Singapore ran tests for all ten languages, after which each Network member then independently conducted human annotation to review the responses and the efficacy of the automated grader in their respective expert languages to inform the group results. The consistency of responses across languages was also studied.
In addition, Australia and Japan also ran the tests in Mandarin Chinese and Japanese, respectively, to assess the impact of differences in inference environment on results.
It is important to note some limitations of this exercise. While benchmarks aimed to cover aforementioned risk areas, they cannot fully represent them. The human annotation and reported results are based on a single run of the benchmarks for each language. This decision was informed by pre-testing multiple runs in English, Japanese, and Chinese to ensure consistency in aggregate results. Finally, for some languages, human annotations had limited reviewers and cross-checking, which could impact the reliability of the results. Spot checks were conducted to minimize this risk.
The Network also tested Mistral Large on two cybersecurity benchmarks: Cybench and an internal benchmark developed by France. Japan and the Republic of Korea provided unique translations of the cyber benchmarks into Japanese and Korean to evaluate whether the model’s cyber capabilities were impacted by running prompts in a non-English language.
After discussion with the other Network members, the UK ran both evaluations (Cybench and the dataset provided by France) with a temperature of one, a 100 messages limit, and ten epochs (attempts) for a total of 8004 and 130,0005 samples, respectively, using the Inspect evaluation framework.6 In addition to input and analysis from the US and Singapore, Japan used Cybench data to conduct comparative analysis in Japanese and English.
From these two exercises, the Network identified several findings to inform future international testing efforts, which are detailed below.
Key Takeaways to Inform for Future International Testing Efforts
These findings focus on the methodology of this joint testing exercise and key challenges and priorities for future international initiatives. This understanding enables more robust testing efforts and demonstrates the benefits of international cooperation on foundation model testing.
When reviewing the multilingual testing, the automated evaluation results appear to be relatively comparable across languages, though there were outliers in some testing categories like privacy.
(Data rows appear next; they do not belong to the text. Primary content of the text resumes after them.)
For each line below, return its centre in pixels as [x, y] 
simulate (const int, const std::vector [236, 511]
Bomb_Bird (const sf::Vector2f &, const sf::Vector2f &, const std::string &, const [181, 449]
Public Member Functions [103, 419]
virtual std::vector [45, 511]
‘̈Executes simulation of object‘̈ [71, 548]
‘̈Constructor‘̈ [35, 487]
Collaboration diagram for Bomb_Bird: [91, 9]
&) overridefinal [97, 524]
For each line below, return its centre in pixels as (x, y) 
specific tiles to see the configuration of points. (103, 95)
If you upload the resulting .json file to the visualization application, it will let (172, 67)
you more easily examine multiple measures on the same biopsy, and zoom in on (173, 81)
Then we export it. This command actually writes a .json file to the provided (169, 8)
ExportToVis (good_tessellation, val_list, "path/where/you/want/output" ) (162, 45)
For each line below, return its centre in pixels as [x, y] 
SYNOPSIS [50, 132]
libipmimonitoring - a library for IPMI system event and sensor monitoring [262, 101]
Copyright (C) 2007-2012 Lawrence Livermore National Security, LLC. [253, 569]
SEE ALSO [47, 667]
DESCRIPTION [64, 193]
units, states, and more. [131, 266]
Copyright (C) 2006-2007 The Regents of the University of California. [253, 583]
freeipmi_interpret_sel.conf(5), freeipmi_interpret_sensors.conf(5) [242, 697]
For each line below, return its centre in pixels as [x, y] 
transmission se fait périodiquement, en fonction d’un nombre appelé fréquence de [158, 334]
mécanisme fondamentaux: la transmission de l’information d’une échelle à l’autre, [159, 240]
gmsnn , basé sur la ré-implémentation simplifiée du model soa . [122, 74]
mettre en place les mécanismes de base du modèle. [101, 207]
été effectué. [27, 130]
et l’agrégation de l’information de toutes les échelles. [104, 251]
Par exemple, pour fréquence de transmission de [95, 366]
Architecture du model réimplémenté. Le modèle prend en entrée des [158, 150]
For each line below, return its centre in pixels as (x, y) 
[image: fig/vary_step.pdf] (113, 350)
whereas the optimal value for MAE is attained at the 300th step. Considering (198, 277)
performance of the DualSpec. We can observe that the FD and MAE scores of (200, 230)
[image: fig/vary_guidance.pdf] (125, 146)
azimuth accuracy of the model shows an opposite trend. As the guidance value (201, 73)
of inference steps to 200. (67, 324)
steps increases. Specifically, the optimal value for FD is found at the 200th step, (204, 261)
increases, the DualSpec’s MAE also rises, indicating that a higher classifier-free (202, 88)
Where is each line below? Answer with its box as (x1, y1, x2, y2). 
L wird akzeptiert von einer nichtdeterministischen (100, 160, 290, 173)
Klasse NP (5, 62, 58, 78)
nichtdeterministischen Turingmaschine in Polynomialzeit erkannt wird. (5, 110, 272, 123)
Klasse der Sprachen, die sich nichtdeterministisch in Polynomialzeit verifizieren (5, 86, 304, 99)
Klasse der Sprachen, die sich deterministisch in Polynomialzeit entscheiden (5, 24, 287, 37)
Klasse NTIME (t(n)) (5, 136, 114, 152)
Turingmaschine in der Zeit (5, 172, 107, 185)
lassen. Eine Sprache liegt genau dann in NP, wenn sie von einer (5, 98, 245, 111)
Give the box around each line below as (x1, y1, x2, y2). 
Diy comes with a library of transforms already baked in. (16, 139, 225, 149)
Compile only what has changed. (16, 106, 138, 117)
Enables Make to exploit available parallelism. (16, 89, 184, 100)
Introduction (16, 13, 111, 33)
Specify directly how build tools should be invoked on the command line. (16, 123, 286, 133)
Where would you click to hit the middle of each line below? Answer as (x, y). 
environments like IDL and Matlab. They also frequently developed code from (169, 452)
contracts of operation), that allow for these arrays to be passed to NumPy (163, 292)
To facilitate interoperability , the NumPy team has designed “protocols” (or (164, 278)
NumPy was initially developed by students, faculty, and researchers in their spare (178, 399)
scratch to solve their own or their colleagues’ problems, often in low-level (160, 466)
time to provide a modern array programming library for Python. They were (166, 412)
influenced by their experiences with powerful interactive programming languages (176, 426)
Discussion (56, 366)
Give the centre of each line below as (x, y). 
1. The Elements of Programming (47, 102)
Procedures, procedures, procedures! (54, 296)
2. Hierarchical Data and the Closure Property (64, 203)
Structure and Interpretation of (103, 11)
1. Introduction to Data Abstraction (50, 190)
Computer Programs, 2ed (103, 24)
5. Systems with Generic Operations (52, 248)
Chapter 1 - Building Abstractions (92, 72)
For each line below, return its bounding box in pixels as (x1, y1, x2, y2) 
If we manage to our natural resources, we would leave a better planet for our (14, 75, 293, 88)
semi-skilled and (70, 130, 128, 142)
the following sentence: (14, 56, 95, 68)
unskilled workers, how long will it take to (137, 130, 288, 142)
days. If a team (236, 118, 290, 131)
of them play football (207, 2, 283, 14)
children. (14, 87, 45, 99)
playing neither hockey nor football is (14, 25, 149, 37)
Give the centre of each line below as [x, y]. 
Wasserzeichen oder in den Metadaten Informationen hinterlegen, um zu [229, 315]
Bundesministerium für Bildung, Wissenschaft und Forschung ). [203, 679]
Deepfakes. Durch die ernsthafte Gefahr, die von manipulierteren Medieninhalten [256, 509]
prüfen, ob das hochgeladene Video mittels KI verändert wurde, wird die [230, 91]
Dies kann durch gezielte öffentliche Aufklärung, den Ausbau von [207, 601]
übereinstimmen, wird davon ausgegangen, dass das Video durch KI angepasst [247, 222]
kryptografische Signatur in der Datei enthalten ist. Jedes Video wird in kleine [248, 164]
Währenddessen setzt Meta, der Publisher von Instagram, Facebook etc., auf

However, upon closer consideration, expert human review found discrepancies between the automated results and the result of human review and translation in several languages, especially languages for which training data may be less available for AI models, such as Telugu and Farsi.
This underscores the importance of human review in multilingual testing and additional investment in data creation for languages where there is currently less data available for model training. Further scientific inquiry is needed to better understand why models perform differently in different languages, as well as understand how safeguards are translated across languages and contexts.
When conducting the human review of results across languages, Network members highlighted the need for more granular rubrics and definitions when evaluating model output. Despite the use of detailed annotation guides and thoroughly discussed grading criteria, there can inevitably be some level of subjectivity in conducting such tests. There is immense nuance between languages, but even within the context of a single language our reviewers found there to be room for interpretation and subjectivity in evaluating model responses. These discussions highlighted the importance of pre-determined standardization of evaluation criteria to better compare model performance across domains and languages.
Finally, building on the findings from the pilot testing exercise in November, this exercise highlighted the benefits of running tests in a common format, with consistent model prompting strategies and evaluation scaffolding.
In comparison to our November exercise, we aligned all prompting strategies for the cybersecurity evaluation at the onset of testing, which sped up review time and allowed for more robust evaluations of responses across languages. This consistency saved time after the test that could have been necessary to align interpretations and analyze output logs.
Conclusion & Next Steps
This exercise showcased the value of global collaboration on the technical intricacies of model evaluations and testing methodologies.
Moving forward, the Network aims to expand on this effort and work toward building robust, comprehensive model evaluations across languages, as well as methodological interoperability and best practices for testing foundation models, to advance the science of AI evaluation globally.